(Stored dataset items)
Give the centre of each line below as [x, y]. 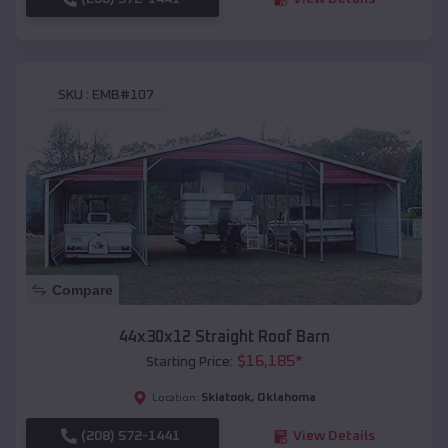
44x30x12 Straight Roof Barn [224, 337]
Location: [175, 398]
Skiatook [225, 398]
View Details [333, 436]
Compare [82, 290]
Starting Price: [189, 362]
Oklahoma [286, 398]
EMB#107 [123, 95]
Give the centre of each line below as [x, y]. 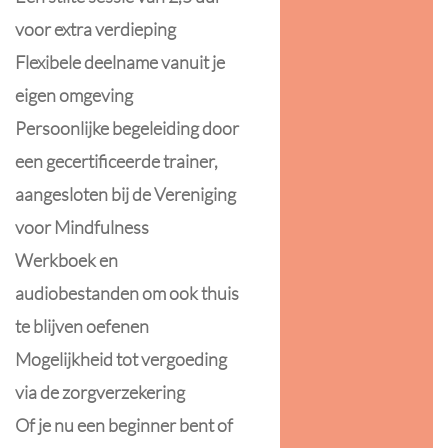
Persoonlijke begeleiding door [127, 128]
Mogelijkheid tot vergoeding [121, 359]
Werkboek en [66, 260]
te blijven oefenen [82, 326]
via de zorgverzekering [100, 392]
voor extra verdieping [95, 29]
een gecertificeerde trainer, [116, 161]
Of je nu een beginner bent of [124, 425]

:: YOUR TASK ::
With the line containing "via de zorgverzekering [100, 392]" as the first and the last line of the records as the final one, print exactly the lines in that span.

:: WRITTEN REPLY ::
via de zorgverzekering [100, 392]
voor extra verdieping [95, 29]
een gecertificeerde trainer, [116, 161]
Of je nu een beginner bent of [124, 425]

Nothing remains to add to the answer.